This pull request primarily focuses on updating and refactoring the CI/CD pipeline, removing Python 3.9 support, and introducing new build steps for C++ wheels. Several documentation files have also been updated to reflect these changes and improve clarity. The removal of the oss tag from various build steps across different platforms might impact how these jobs are categorized or filtered in the CI system. Additionally, the refactoring of Bazel sharding logic and dependency management indicates a significant overhaul of the build infrastructure.

gemini-code-assist · 2026-01-21T03:26:24Z

cpp/src/ray/util/process_helper.cc

+  if (ConfigInternal::Instance().worker_type != WorkerType::DRIVER) {
+    options.worker_id = WorkerID::FromHex(ConfigInternal::Instance().worker_id);
+  }


The options.startup_token assignment has been replaced with a conditional options.worker_id assignment.

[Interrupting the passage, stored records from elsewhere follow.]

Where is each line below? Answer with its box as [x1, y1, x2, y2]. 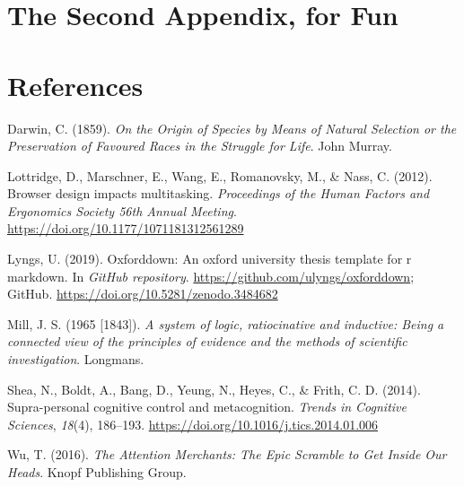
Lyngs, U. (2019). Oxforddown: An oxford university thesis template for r [7, 249, 412, 268]
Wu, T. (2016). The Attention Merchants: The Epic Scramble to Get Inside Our [7, 445, 447, 464]
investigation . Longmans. [7, 350, 144, 369]
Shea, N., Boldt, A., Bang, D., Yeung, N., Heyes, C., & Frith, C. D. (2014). [7, 379, 421, 398]
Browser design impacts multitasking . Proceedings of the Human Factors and [7, 184, 430, 203]
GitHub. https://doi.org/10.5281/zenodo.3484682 [7, 284, 278, 303]
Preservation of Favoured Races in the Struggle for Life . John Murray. [7, 136, 392, 155]
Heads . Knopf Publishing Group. [7, 463, 187, 481]

This aligns with the renaming of startup_token to worker_id. Ensure that the WorkerID::FromHex conversion is robust and handles all possible string inputs for worker_id.

gemini-code-assist · 2026-01-21T03:26:24Z

cpp/src/ray/config_internal.cc

      head_args.insert(head_args.end(), args.begin(), args.end());
    }
-    startup_token = absl::GetFlag<int64_t>(FLAGS_startup_token);
+    worker_id = absl::GetFlag<std::string>(FLAGS_ray_worker_id);


The assignment startup_token = absl::GetFlag<int64_t>(FLAGS_startup_token); has been replaced with worker_id = absl::GetFlag<std::string>(FLAGS_ray_worker_id);. This change must be carefully reviewed to ensure that the new worker_id is correctly retrieved and used in all relevant parts of the system, especially considering the type change from int64_t to std::string.

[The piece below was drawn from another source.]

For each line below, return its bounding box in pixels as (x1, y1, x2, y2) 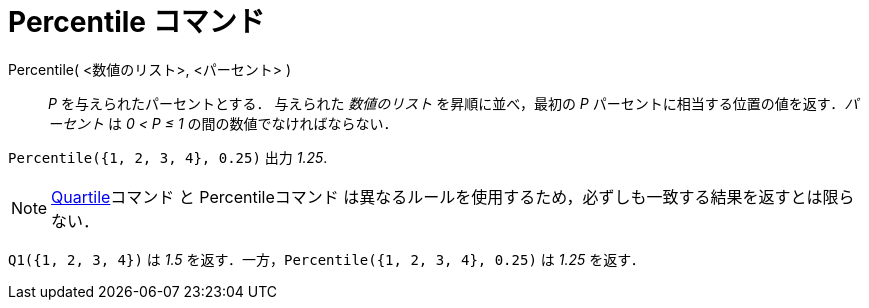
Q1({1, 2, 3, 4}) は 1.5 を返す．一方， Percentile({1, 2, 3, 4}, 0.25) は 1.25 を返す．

gemini-code-assist · 2026-01-21T03:26:24Z

cpp/src/ray/config_internal.cc

+ABSL_FLAG(std::string,
+          ray_worker_id,
+          "",
+          "The worker ID assigned to this worker process by the raylet (hex string).");


The startup_token flag has been replaced with ray_worker_id of type std::string. This is a significant change in how worker identification is handled. Ensure all components that rely on startup_token are updated to use ray_worker_id and that the string format is correctly parsed and used.

gemini-code-assist · 2026-01-21T03:26:24Z

doc/source/ray-core/doc_code/direct_transport_gloo.py

+# Correct example of ray.get(), using the object store to fetch the RDT object because the caller
+# is not part of the collective group.
+print(ray.get(tensor, _use_object_store=True))

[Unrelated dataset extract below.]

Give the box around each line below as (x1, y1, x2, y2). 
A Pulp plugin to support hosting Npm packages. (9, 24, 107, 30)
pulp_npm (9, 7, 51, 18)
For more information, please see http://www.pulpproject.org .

The _tensor_transport="object_store" parameter has been updated to _use_object_store=True. This is a breaking API change that needs to be clearly communicated to users, along with migration instructions.

Suggested change

# Correct example of ray.get(), using the object store to fetch the RDT object because the caller

# is not part of the collective group.

print(ray.get(tensor, _use_object_store=True))

print(ray.get(tensor, _use_object_store=True))

gemini-code-assist · 2026-01-21T03:26:25Z

doc/source/ray-core/direct-transport.rst

 The :func:`ray.get <ray.get>` function can also be used as usual to retrieve the result of an RDT object. However, :func:`ray.get <ray.get>` will by default use the same tensor transport as the one specified in the :func:`@ray.method <ray.method>` decorator. For collective-based transports, this will not work if the caller is not part of the collective group.

-Therefore, users need to specify the Ray object store as the tensor transport explicitly by setting ``_tensor_transport`` in :func:`ray.get <ray.get>`.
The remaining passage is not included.